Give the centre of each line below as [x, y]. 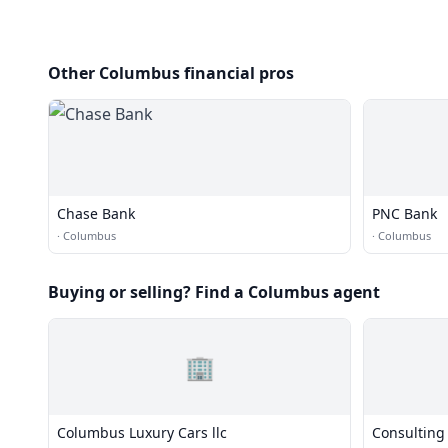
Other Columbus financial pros [171, 73]
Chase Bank [96, 213]
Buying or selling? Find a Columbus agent [214, 292]
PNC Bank [404, 213]
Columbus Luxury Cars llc [142, 432]
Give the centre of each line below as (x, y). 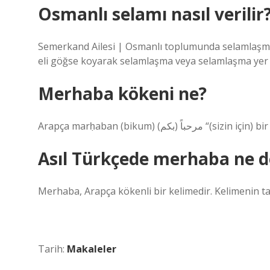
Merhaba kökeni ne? (122, 93)
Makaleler (92, 249)
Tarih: (52, 249)
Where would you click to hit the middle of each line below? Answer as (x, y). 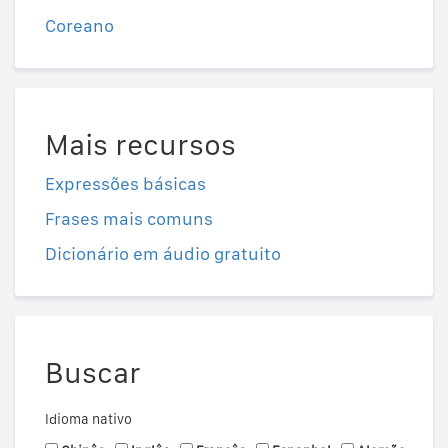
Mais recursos (140, 144)
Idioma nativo (88, 419)
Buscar (93, 372)
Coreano (79, 26)
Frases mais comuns (129, 219)
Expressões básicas (125, 184)
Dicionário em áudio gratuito (163, 254)
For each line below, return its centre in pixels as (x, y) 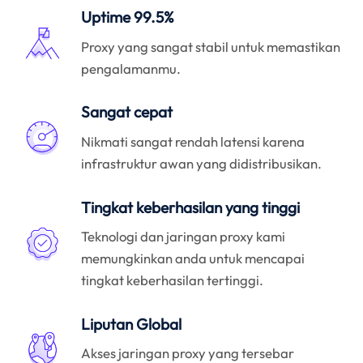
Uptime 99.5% (128, 17)
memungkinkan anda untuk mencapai (193, 258)
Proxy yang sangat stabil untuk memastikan (211, 46)
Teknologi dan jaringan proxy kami (184, 237)
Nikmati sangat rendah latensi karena (193, 141)
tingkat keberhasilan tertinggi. (173, 280)
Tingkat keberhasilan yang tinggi (191, 207)
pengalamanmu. (131, 68)
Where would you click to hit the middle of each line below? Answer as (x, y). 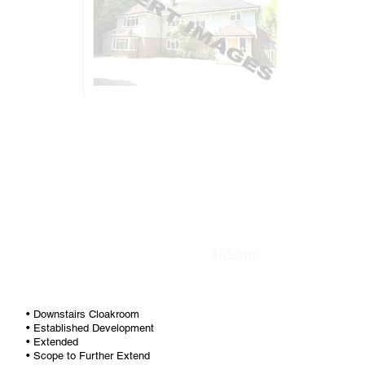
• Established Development (90, 328)
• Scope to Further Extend (88, 356)
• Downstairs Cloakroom (83, 314)
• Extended (52, 342)
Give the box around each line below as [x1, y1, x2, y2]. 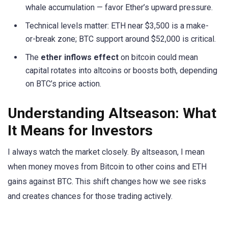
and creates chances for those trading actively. [8, 191, 173, 202]
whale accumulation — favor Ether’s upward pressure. [25, 3, 213, 13]
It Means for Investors [8, 122, 153, 139]
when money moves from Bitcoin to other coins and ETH [8, 162, 207, 172]
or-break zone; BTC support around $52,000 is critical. [25, 34, 216, 44]
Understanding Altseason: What [8, 105, 216, 122]
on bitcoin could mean [119, 52, 198, 63]
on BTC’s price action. [25, 79, 101, 89]
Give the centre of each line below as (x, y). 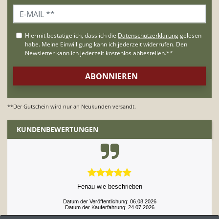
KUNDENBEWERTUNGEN (58, 130)
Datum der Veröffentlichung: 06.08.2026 (109, 202)
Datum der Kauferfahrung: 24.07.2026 (109, 208)
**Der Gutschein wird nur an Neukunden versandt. (72, 106)
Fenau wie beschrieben (109, 187)
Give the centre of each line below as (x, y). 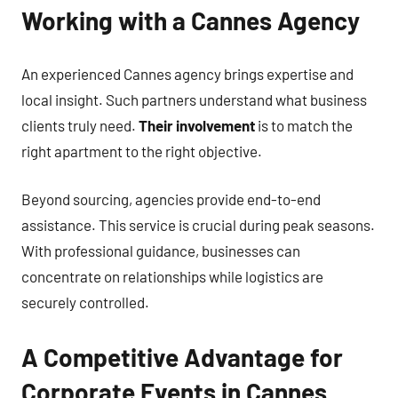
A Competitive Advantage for (182, 357)
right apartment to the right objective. (142, 151)
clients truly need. (80, 125)
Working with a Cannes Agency (191, 20)
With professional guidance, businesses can (161, 251)
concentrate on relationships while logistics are (172, 276)
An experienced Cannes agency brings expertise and (187, 73)
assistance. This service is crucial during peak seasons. (198, 225)
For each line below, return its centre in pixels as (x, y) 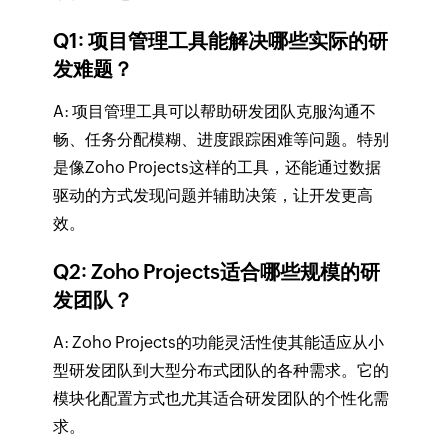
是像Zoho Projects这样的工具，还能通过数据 (216, 167)
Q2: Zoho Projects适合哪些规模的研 (216, 271)
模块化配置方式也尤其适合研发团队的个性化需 (220, 398)
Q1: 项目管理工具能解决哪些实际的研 (220, 40)
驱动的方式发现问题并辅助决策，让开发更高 (212, 195)
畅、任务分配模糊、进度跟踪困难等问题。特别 (220, 139)
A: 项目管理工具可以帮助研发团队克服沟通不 (214, 111)
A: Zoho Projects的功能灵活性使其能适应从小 (218, 342)

......

→ WORK INSTRUCTIONS: The required answer is the number of lines in the listing above that contain the word "Cannes", with nothing added.

→ TASK OUTPUT: 2